How much do software engineers make outside of the United States? - kingnothing
Do hackers outside of the US have an above average lifestyle?
======
bespin_condo
In the city I am in Brazil, I've seen companies that offer from R$2,500 to
R$4,500 per month gross (plus the legally required one month's bonus per
year), plus other random forms of compensation.

Factoring in taxes and union dues (mandatory one day's wage per month go to
the union) at USD 1.00=BRL 1.75 it comes out to US$14,000 to US$29,000 net.
Some fudging is involved because the exchange rates fluctuate, and I'm not
sure exactly about taxes (max marginal tax rate is 27%, plus random other
"social" taxes plus union dues)

Wages may be higher in bigger cities such as Sao Paulo, but the rent is also
higher.

Rent in the city I am in may come out to, I dunno, US$500/month rent in a
reasonably nearby nice area. I've seen ads for rooms for US$285 taped to
streetlights.

Overall its not bad, especially since companies will often pay a lunch per
diem that is enough to stuff your face at a pay by the pound buffet and are
legally required to pay for your bus fare to get to work.

This is for nice jobs where everything is done by the book. There are some
pretty lousy jobs where nobody follows the rules and the pay is awful but I
suspect that they are rare for computer programmers as opposed to say
construction workers or janitors.

As a lifestyle it compares favorably in some ways to paying 50% of gross in
taxes on a US$100,000 1099 contract job in New York City that involves
commuting over an hour from some s---hole in New Jersey. Been there, done
both.

------
ancymon
I think this might partially answer the question:
<http://www.worldsalaries.org/computerprogrammer.shtml>

compared with list like this:
[http://en.wikipedia.org/wiki/List_of_countries_by_average_wa...](http://en.wikipedia.org/wiki/List_of_countries_by_average_wage)

------
djhworld
It depends on what you define as above average. The minimum wage here in the
UK is £5.93 an hour, so just under £12,000 a year (roughly $18.5k).

The 'average' wage in the UK is somewhere around £24k-£26k (roughly
$37k-$40k).

For developers I'd say graduates start out at around £25k-£30k (roughly
$38.5k-$46k) and the wages start to middle out at around £35k-£50k(roughly
$54k-$77k) depending on your experience and seniority.

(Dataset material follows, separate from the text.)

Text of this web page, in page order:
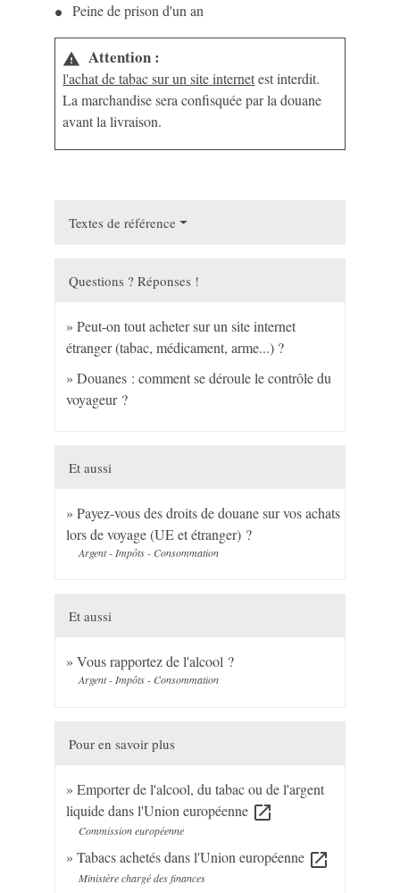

So in terms of 'above average' I'd say yes when in comparison to the rest of
the population, but only by a marginal amount. There are extreme cases in the
development sphere though - many developers who work in Finance will probably
earn a lot more than those working in a more 'average' development job.

------
nl
Australia (salaries converted to US$), for a developer who can actually
program

Graduate $45,000

2-5 years experience: $65-$80,000

Highest salary for pure programming: $110,000

A lot of development here is done contract basis. Rates range from $40/hour to
$100+/hour. Most good programmers with 2-5 years experience in a language in
demand (say Java or C#) get $60-80/hour.

Specialist skills & good negotiating will get you more, bad negotiation or
career planning will get you in a dead end position and you'll get less.

------
checoivan
Mexico. From 10K to 30K usd per year. Then substract ~30% in tax. 50K if it is
a very very senior job.

Life is a lot cheaper though. Still, engineering isn't very well paid back
there, and options to work on something awesome are way more limited. Most
options are consulting, business apps, or move outside to work for a cool
company.

------
swix
Here in Costa Rica it varies a lot between working for government or private
companies, but a good salary for software development .NET, Java etc with
experience is around USD $2500 per month, entry level or recently graduated
around 1500-2000$ per month.

------
GeneralMaximus
In India you stand to make between USD10k to USD12k annually if you go to work
for a sweatshop (HCL, Infosys, TCS) straight out of college. This, I believe,
is the lower limit. No idea about the upper limit.

------
iworkforthem
In Singapore, it start from 25,223.88 USD provided if you are a degree
graduate. It varies a lot depending whether you work in a MNC or SME.

------
thdn
Here in Bolivia - South America, Software Engineers make between 10,000 and
12,000 $us. annually

------
iampims
In France, senior software engineers usually make between €50,000 & €60,000.